A second crack lit up the roofline almost a mile away as Harry appeared on a roof top that he and Zara had had a quiet moonlight picnic on the night before. Stepping up to the ledge, he saw Revy on her hands and knees, along with a burly man with a scar on his face and a blonde woman with stripes of scars. A dozen men were in the process of reloading, and there were groans of the seriously injured wafting up to where Harry could hear them.
Snarling silently, Harry snapped the sword into it's sheath on his back, pulled out the automatic rifle that Lara had built on Yamatai, and loosened the pistol on his thigh. Stepping back a bit more, he slipped the safety off of the rifle, cast a small spell on himself, and leaped off of the roof.
As he'd planned, his hand grabbed onto the streetlight and, spinning downwards as if he was a stripper (Urara had given him an entertaining but small demonstration), the thugs below were not prepared for automatic rifle fire from above them. As Harry twirled, his rifle fired with deadly accuracy at the men, most of the rounds hitting center of mass. They scattered for cover, allowing Harry to cancel the weak sticking charm on his hand and finally hit the pavement. Throwing his pistol, he shouted, "Revy! Twelve plus one!" He then ducked behind a car, reloaded the rifle, and slid it to the burly man with the scarred face, shouting, "Fifty!"
Snapping out his wand, emerald eyes flaring with eldritch green flames jetting out the sides, Harry began casting like it was Yamatai all over again. Holes appeared in cars, going entirely through them to hit targets. Summoning charms slammed men into walls, cars, and a mailbox. Working fast (and silently) he kicked a car at three men, crushing them against a building.
The last two men were running, so Harry summoned them back to him by their shoes, before dropping them with stunning charms.
"Thanks for coming," Revy panted out with a grin, handing him back his pistol. "Fuckers got the drop on us when I was meeting with the Russians. We'd be dead now if it wasn't for you."
Harry got his breathing (and temper) under control, simply saying, "My sister called."
The burly man strode up, handed Harry the rifle, saying, "Hotel Moscow is in your debt, sir. We thank you."
"You're welcome. Harry Potter," Harry replied, thrusting out the hand not occupied with the rifle.
"Sergeant Boris. That is Balalaika," he replied, shaking Harry's hand as he gestured to the blonde woman.
"Great. Who's wounded?" Harry asked, already pulling a kit out of his bag.
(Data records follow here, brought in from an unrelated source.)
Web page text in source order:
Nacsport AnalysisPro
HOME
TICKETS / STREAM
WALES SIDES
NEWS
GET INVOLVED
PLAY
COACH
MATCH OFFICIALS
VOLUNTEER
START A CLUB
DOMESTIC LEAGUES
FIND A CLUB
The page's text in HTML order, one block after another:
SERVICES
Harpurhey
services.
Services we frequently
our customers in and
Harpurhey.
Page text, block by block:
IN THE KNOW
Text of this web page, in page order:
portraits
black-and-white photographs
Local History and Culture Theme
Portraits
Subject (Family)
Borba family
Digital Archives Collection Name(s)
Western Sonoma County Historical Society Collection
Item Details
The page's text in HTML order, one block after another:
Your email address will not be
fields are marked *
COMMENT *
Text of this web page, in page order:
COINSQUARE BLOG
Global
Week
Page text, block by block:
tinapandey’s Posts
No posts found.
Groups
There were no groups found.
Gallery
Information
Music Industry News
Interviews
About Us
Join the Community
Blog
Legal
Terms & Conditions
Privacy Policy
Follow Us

An hour later, Harry had left, Hotel Moscow's wounded were well on their way to being healthy, and Balalaika told Revy, "I expect an explanation for this, Two Hands."
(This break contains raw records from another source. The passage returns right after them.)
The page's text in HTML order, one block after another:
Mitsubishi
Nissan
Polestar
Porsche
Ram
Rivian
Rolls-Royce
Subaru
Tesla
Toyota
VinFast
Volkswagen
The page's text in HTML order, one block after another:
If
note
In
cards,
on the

Revy sighed, working at her left shoulder; it'd been stiff ever since one of the fuckers landed a cheap shot with a bat. Harry had fixed her almost ruined shoulder, but it was still stiff. "Tell me sis, do you believe in magic?"
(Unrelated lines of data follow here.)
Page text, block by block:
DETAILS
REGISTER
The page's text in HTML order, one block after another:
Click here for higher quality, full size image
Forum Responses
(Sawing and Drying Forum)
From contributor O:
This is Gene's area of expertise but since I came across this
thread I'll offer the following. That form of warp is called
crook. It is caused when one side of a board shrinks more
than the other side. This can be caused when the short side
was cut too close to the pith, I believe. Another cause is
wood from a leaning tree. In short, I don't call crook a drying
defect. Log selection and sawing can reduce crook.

Balalaika blinked, then smiled a little. "Ah. Yes, that would explain it. I've seen a few hedge wizard in small communities in the Middle East. I take it that Potter is one of them?"
"Yeah," Revy answered, running her fingers through her hair. "Honest to fucking God, real life, no shit wizard. Goes to school for it and shit. Has a goblin banker, magic wand, and makes potions."
"Interesting. Is he staying in Roanapur?" Balalaika purred out.
"Fuck no!" Revy exclaimed. "He's not one of us, Sis. He's just here until we can get him to Hong Kong. That's it," she practically spat out.
"Now, now, Two Hands," Balalaika gentled out as she lit a cigar. "There's no need to be that way. So he's a temporary resident. Would he be willing to do a little work on the side?"
Revy just sighed at the insinuation. "Sis, he's fourteen. Dunno what you'd want from him."
Balalaika's eyebrows shot up at the admission. "Fourteen? And he fights like that? That's potential that should be encouraged."
"Look, Sis, Harry's basically family for me, okay? We sorta adopted each other. So we're looking out for each other. Please don't test me on this."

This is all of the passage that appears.